Wie viel Mitgefühl soll ein Dichter mit seinen Figuren haben? Nicht zu viel, sonst werden sie unwahr. Zum 70. Geburtstag von Felix Mitterer zeigt das Theater in der Josefstadt „In der Löwengrube“, ein Stück, das mit Erwin Steinhauer in der Titelrolle 1998 im Volkstheater großen Erfolg hatte. Otto Schenk wollte es für die Josefstadt nicht haben, es schien ihm zu krass, später habe er das bereut, erzählte Direktor Herbert Föttinger bei der Feier für Mitterer nach der Premiere am Donnerstagabend.

„In der Löwengrube“ handelt vom jüdischen Schauspieler Arthur Kirsch, der in der Nazizeit verfolgt wurde. Er verwandelte sich in einen Tiroler Bauern, was die in Bodenständigkeit vernarrten Herrenmenschen begeisterte. Wer die blonden Zöpfe der Damen, die Dirndln und die Almweide mit Plastikkuh in der Aufführung sieht – in der es auch um Wilhelm Tell geht –, leistet sämtlichen schrägen Regietheaterauswüchsen Abbitte. Nein, solche Folklore möchten wir auf der Bühne nicht mehr haben.

Stoff für ein feines Solodrama

Die Geschichte des echten Leo Reuss (1891–1946) wäre ein spannendes Solo – in der Art von Martin Shermans „Rose“, das 2002 mit der verstorbenen Monica Bleibtreu im Volkstheater zu erleben war. Reuss, Sohn eines Tierarztes aus Galizien, der im Ersten Weltkrieg Soldat war, musste aus Deutschland vor den Nazis flüchten. Als arischer Bergbauer spielte er in Wien ausgerechnet den reichen Kunsthändler Dorsday in Schnitzlers „Fräulein Else“, seine Tarnung flog auf. 1937 ging Reuss nach Hollywood, drehte 45 Filme und starb in Manila, wo er für die USO auftrat, die sich um das Wohlergehen von US-Soldaten kümmert. Mitterer machte aus Reuss Kirsch, einen Hero, den weder die Betrügereien seiner Frau noch die Zeitläufte erschüttern können.

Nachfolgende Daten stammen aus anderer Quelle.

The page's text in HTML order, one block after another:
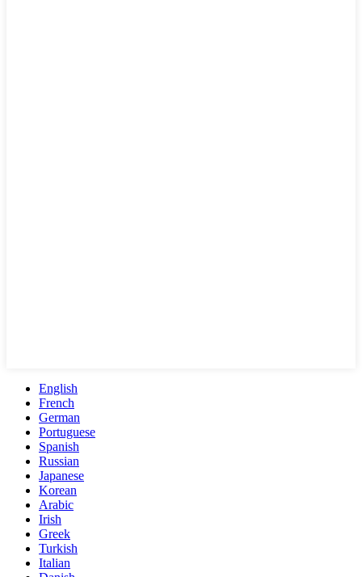
English
French
German
Portuguese
Spanish
Russian
Japanese
Korean
Arabic
Irish
Greek
Turkish
Italian
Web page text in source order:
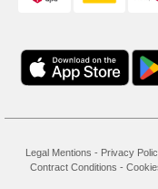
Legal Mentions - Privacy
Contract Conditions -
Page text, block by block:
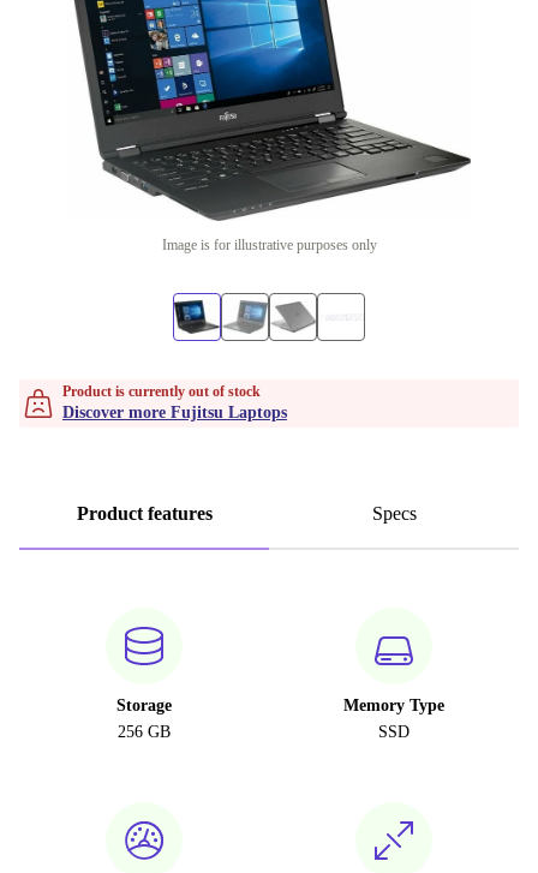
Image is for illustrative purposes only
Product is currently out of stock
Discover more Fujitsu Laptops
Product features Specs
Storage
256 GB
Memory Type
SSD

Florian Teichtmeister hat die Rolle konzentriert einstudiert und sorgt mit stoischer Miene und seinem kantigen Tirolerisch – das manchmal schwer zu verstehen ist – für Verblüffung und Heiterkeit. Regisseurin Stephanie Mohr führt die verborgene Theatersatire vor, die in diesem im Grunde tragischen Werk steckt: Opportunismus der Schauspieler, ihre Enttäuschungen, Konkurrenzkämpfe, Affären und skurrilen Premierenfeiern. Auch hier gibt es reichlich Möglichkeit, sich zu amüsieren. Da Teichtmeister wie Tobias Moretti in „Rosa“ im Akademietheater seine Kollegen spielerisch quasi beiseite fegt, fallen die Schwächen in der Besetzung kaum auf.

Mittelgute Besetzung, bestens geführt

Tobias Reinthaller etwa wirkt hölzern als SA-Mann Jagschitz, Alma Hasun bleibt blass, seltsam, dass sie an ihrem Stammhaus so selten punkten kann, ganz anders als bei den Festspielen Reichenau. Pauline Knof fehlt der selbstbewusste Aplomb einer Ufa-Diva und Claudius von Stolzmanns Goebbels-Näseln klingt französisch. Wieso das?

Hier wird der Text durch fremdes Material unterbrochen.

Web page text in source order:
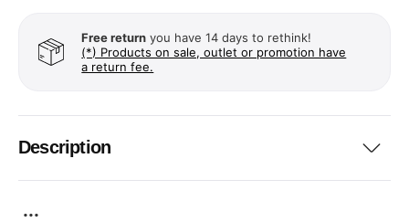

Alexander Absenger hingegen ist großartig als Einpeitscher des Regimes, Peter Scholz bezaubert als Theaterdirektor, der es nicht fassen kann, dass auf seiner Bühne ein Bauerntölpel Klassiker spielen soll. Alexander Strobele gibt souverän-lässig den Bühnenmeister, André Pohl zieht alle Register zwischen Komik und Tragik für den ausgebooteten Mimen Polacek. Trotz der gemischten Besetzung ist die Aufführung dicht und aus einem Guss – und hat für fast drei Stunden mit einer Pause kaum Längen.

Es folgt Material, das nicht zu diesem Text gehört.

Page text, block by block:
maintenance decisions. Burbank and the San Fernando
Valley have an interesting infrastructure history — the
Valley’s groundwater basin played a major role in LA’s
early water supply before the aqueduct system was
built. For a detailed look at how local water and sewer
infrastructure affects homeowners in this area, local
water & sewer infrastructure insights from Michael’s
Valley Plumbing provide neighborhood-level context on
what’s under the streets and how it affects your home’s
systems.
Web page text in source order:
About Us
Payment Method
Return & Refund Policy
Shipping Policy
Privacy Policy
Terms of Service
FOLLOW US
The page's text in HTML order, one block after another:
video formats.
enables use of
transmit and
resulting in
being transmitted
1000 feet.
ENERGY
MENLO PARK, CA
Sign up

Empathie und Humanismus zeichneten Mitterers Figuren aus, lobte Föttinger nach der Premiere. Wie wahr. Aber zu viel Gutartigkeit kann auch ein Feind des Theaters sein, das nicht nur, aber zu einem wichtigen Teil von extremen Zuständen und Abgründen der Menschen handelt. In die bewegte, ja irre Lebensgeschichte des Leo Reuss hat Mitterer etwas zu glättend eingegriffen.